The Tories, and
particularly
their leader, lie all the time. It is quite shameless. But there is
a corollary to this. If your whole campaign is based on one big huge
lie, make it your main slogan. Because, even today, many voters still
think you wouldn’t dare lie about something so important.
Unfortunately recent history suggests otherwise.
We all remember the
£350 million for the NHS lie in the 2016 referendum. It was famously
on a bus. Except it seems that a good part of the voting population
has forgotten the reason that slogan is notorious. It was a huge lie,
the opposite of the truth. The have forgotten because the Tories have
a new
bus with a new slogan that a lot of voters appear to
believe. In reality it is as big a lie as the one made during the
referendum.
Also consider the
key Tory slogans in the last two elections. In 2015 it was “Strong
Leadership, A Clear Economic Plan And A Brighter, More Secure
Future”. Within a year the ‘strong leader’ had resigned,
businesses were unable to plan and the UK’s future was anything but
secure. In 2017 who could forget “Strong and Stable”. May lasted
two years but no one would call those years stable.
In 2019 we have “Get
Brexit Done”. I can confidently tell you that this is in the true
tradition of the earlier slogans. A more truthful slogan would be “If
you liked the last three years of Brexit deadlock, vote Tory”. Here
is why.
It is true that
Johnson will get enough MPs to pass the Withdrawal Agreement (WA) if
he wins the General Election. But the truth that much of the media
has hidden is that the WA was always going to be easy if the UK
government was prepared to put a customs border in the Irish Sea.

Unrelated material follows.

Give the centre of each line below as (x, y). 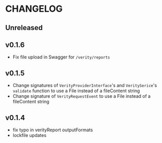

Johnson got that agreement because he capitulated on a red line that he, his fellow MPs and the DUP had forced on Theresa May. Why did the ERG
allow Johnson to get away with that? Because they saw a brand new
opportunity for a No Deal exit at the end of 2020.
What the WA does not
specify is the nature of the trading arrangement between the EU and
the UK excluding Northern Ireland. This relationship has always been
the sticking point in getting the WA done, and why it has taken so
long. The WA does nothing towards saying what that relationship will
be, except that it is unlikely to involve being in the EU’s Customs
Union or Single Market. Johnson says he wants a Free Trade Agreement
(FTA) with the EU, but FTAs normally take over 5 years to negotiate.
Johnson has given
himself just a year, until the end of 2020. On that date the
transition agreement, where we stay in the EU in everything except
name and voting rights, comes to an end. Johnson has pledged to not
seek an extension beyond 2020, even though one is on offer. That
pledge was the basis for getting Farage to withdraw his candidates
from Tory seats. The problem is that no one will be able to negotiate
an FTA within a year.
Here is the ERG’s
big hope, and why Farage withdrew. If Johnson keeps to his word, we
face a new cliff edge at the end of 2020. Unless he breaks his word,
we will drop out of the EU with no FTA at all. (The great Michael
Dougan puts it very clearly here,
although I’m not sure about the shirt.) This would be disastrous
for the UK economy, but it is what the ERG have been trying to get
since 2016. If he breaks his word expect all hell to break loose
within the Tory party. If he decides on No Deal, all hell will break
out in the Tory party, and parliament might well try to force an
extension on him. In other words the next year will be just like the
last three.
More generally
negotiating an FTA is difficult and time consuming stuff, because it
involves UK interests of various kinds that will be trying to get the
government’s attention. It will mean that Brexit remains constantly
in the news and taking up politicians’ time. This is partly because
the government has not thought a lot about how to deal with the many
difficult problems an FTA presents, preferring as usual to pretend
any difficulty does not exist. Once again, as Chris Grey notes,
the EU are much better prepared.
I know I go on about
the media a lot, but all this should be common knowledge beyond those
who research these things. It clearly is not, with plenty of voters
prepared to vote Conservative despite all Johnson’s failings
because they believe he will end the Brexit turmoil. This is not about
journalists taking sides, but stating facts. I have heard plenty of
journalists ask Conservatives whether it is credible to get an FTA
done in 1 year, but with little or no follow up.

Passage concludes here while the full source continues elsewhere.